» TASK TO COMPLETE
Which lines run from the one containing "to ship the same day." through the end of the material? Reproduce them exactly.
==============================
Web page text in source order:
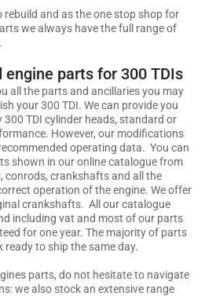
rebuild and as the one stop shop for
we always have the full range of
engine parts for 300 TDIs
all the parts and ancillaries you may
your 300 TDI. We can provide you
TDI cylinder heads, standard or
However, our modifications
operating data. You can
shown in our online catalogue from
conrods, crankshafts and all the
operation of the engine. We offer
crankshafts. All our catalogue
including vat and most of our parts
for one year. The majority of parts
to ship the same day.
parts, do not hesitate to navigate
we also stock an extensive range
==============================
» EXERCISE ANSWER
to ship the same day.
parts, do not hesitate to navigate
we also stock an extensive range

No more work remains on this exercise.